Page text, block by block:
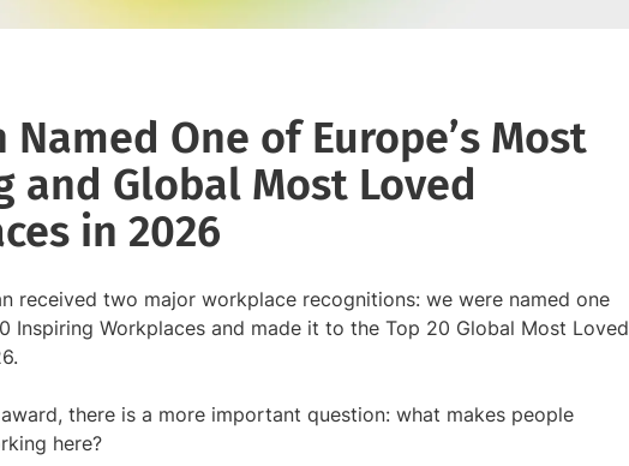
Named One of Europe’s Most
and Global Most Loved
in 2026
received two major workplace recognitions: we were named one
Inspiring Workplaces and made it to the Top 20 Global Most Loved
there is a more important question: what makes people
here?
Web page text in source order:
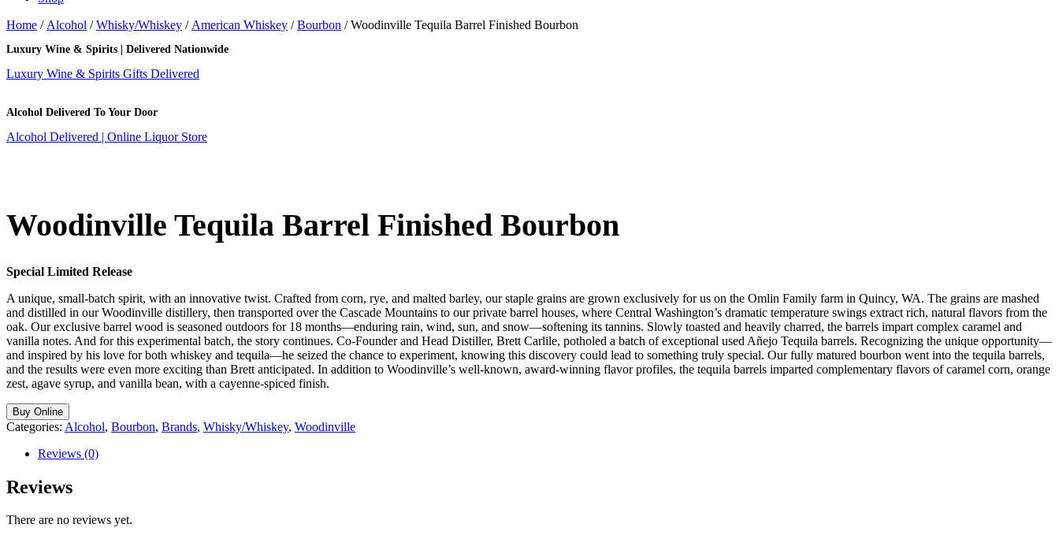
# # # # #
▶ **THE TASK**
If an entry contains a picture, leave it out and repeat the rest exactly.

▶ **YOUR RESPONSE**
Page text, block by block:
Named One of Europe’s Most
and Global Most Loved
in 2026
received two major workplace recognitions: we were named one
Inspiring Workplaces and made it to the Top 20 Global Most Loved
there is a more important question: what makes people
here?
Web page text in source order:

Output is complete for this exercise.